## REQUIREMENT
Return each line in the records below that includes "three".

── WORKING DATA ──

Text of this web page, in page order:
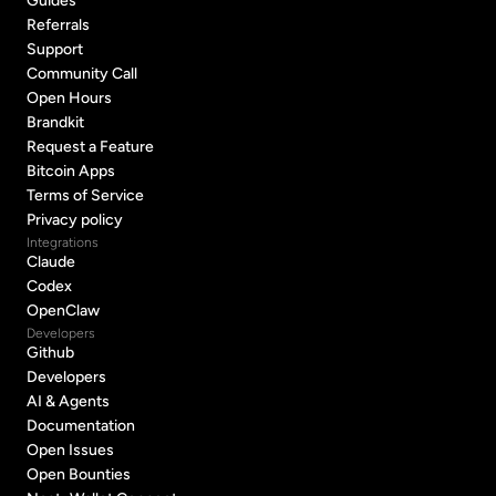
Guides
Referrals
Referrals
Support
Support
Community Call
Community Call
Open Hours
Open Hours
Brandkit
Brandkit
Request a Feature
Request a Feature
Bitcoin Apps
Bitcoin Apps
Terms of Service
Terms of Service
Privacy policy
Privacy policy
Integrations
Claude
Claude
Codex
Codex
OpenClaw
OpenClaw
Developers
Github
Github
Developers
Developers
AI & Agents
AI & Agents
Documentation
Documentation
Open Issues
Open Issues
Open Bounties
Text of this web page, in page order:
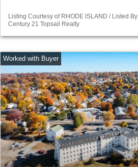
Listing Courtesy of RHODE ISLAND / Listed
Century 21 Topsail Realty
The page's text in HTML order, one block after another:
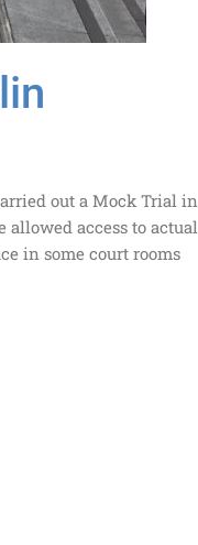
out a Mock Trial in
access to actual
in some court rooms
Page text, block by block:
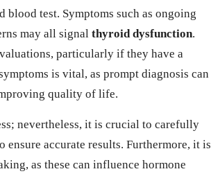
test. Symptoms such as ongoing
may all signal thyroid dysfunction.
particularly if they have a
is vital, as prompt diagnosis can
quality of life.
nevertheless, it is crucial to carefully
ensure accurate results. Furthermore, it is
as these can influence hormone
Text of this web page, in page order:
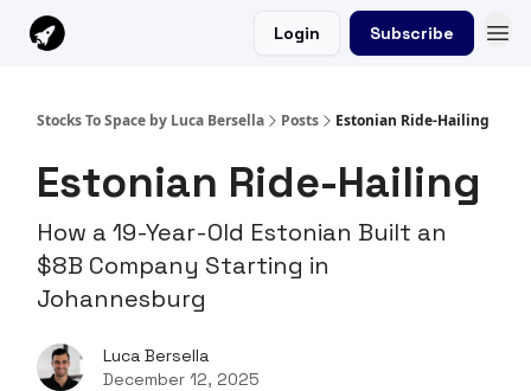
Login Subscribe
Stocks To Space by Luca Bersella Posts Estonian Ride-Hailing
Estonian Ride-Hailing
How a 19-Year-Old Estonian Built an
$8B Company Starting in
Johannesburg
Luca Bersella
December 12, 2025
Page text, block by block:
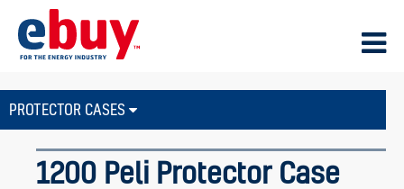
PROTECTOR CASES
1200 Peli Protector Case
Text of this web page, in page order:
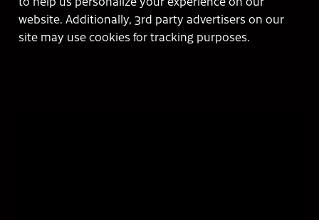
website. Additionally, 3rd party advertisers on our
site may use cookies for tracking purposes.
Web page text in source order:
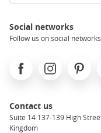
Social networks
Follow us on social networks
FacebookInstagramPinterest
Contact us
Suite 14 137-139 High
Kingdom
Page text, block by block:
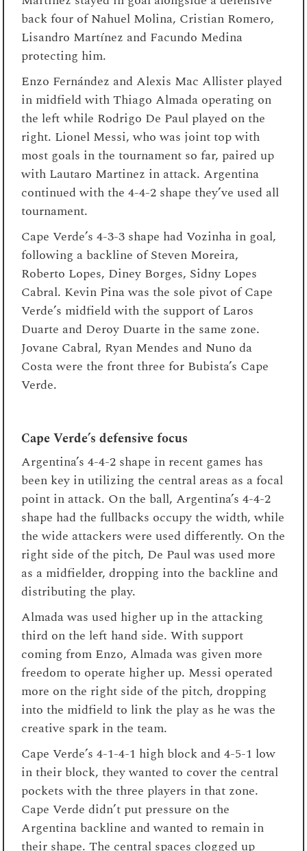
back four of Nahuel Molina, Cristian Romero,
Lisandro Martínez and Facundo Medina
protecting him.
Enzo Fernández and Alexis Mac Allister played
in midfield with Thiago Almada operating on
the left while Rodrigo De Paul played on the
right. Lionel Messi, who was joint top with
most goals in the tournament so far, paired up
with Lautaro Martinez in attack. Argentina
continued with the 4-4-2 shape they’ve used all
tournament.
Cape Verde’s 4-3-3 shape had Vozinha in goal,
following a backline of Steven Moreira,
Roberto Lopes, Diney Borges, Sidny Lopes
Cabral. Kevin Pina was the sole pivot of Cape
Verde’s midfield with the support of Laros
Duarte and Deroy Duarte in the same zone.
Jovane Cabral, Ryan Mendes and Nuno da
Costa were the front three for Bubista’s Cape
Verde.
Cape Verde’s defensive focus
Argentina’s 4-4-2 shape in recent games has
been key in utilizing the central areas as a focal
point in attack. On the ball, Argentina’s 4-4-2
shape had the fullbacks occupy the width, while
the wide attackers were used differently. On the
right side of the pitch, De Paul was used more
as a midfielder, dropping into the backline and
distributing the play.
Almada was used higher up in the attacking
third on the left hand side. With support
coming from Enzo, Almada was given more
freedom to operate higher up. Messi operated
more on the right side of the pitch, dropping
into the midfield to link the play as he was the
creative spark in the team.
Cape Verde’s 4-1-4-1 high block and 4-5-1 low
in their block, they wanted to cover the central
pockets with the three players in that zone.
Cape Verde didn’t put pressure on the
Argentina backline and wanted to remain in
their shape. The central spaces clogged up
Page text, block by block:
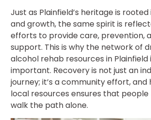
Just as Plainfield’s heritage is
and growth, the same spirit is
efforts to provide care, prevention,
support. This is why the network of
alcohol rehab resources in Plainfield
important. Recovery is not just an
journey; it’s a community effort, and
local resources ensures that
walk the path alone.
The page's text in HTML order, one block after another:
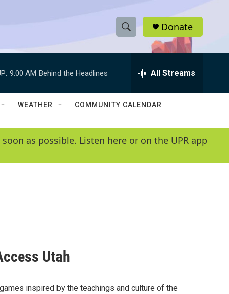
S
h
w
e
e
h
Q
y
Donate
9:00 AM Behind the Headlines All Streams
WEATHER COMMUNITY CALENDAR
as possible. Listen here or on the UPR app
Utah
inspired by the teachings and culture of the
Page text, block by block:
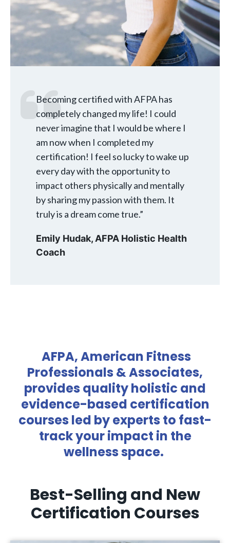
Becoming certified with AFPA has
completely changed my life! I could
never imagine that I would be where I
am now when I completed my
certification! I feel so lucky to wake up
every day with the opportunity to
impact others physically and mentally
by sharing my passion with them. It
truly is a dream come true.”
Emily Hudak, AFPA Holistic Health
Coach
AFPA, American Fitness
Professionals & Associates,
provides quality holistic and
evidence-based certification
courses led by experts to fast-
track your impact in the
wellness space.
Best-Selling and New
Certification Courses

───

## RESPONSE BELOW
Costa were the front three for Bubista’s Cape
pockets with the three players in that zone.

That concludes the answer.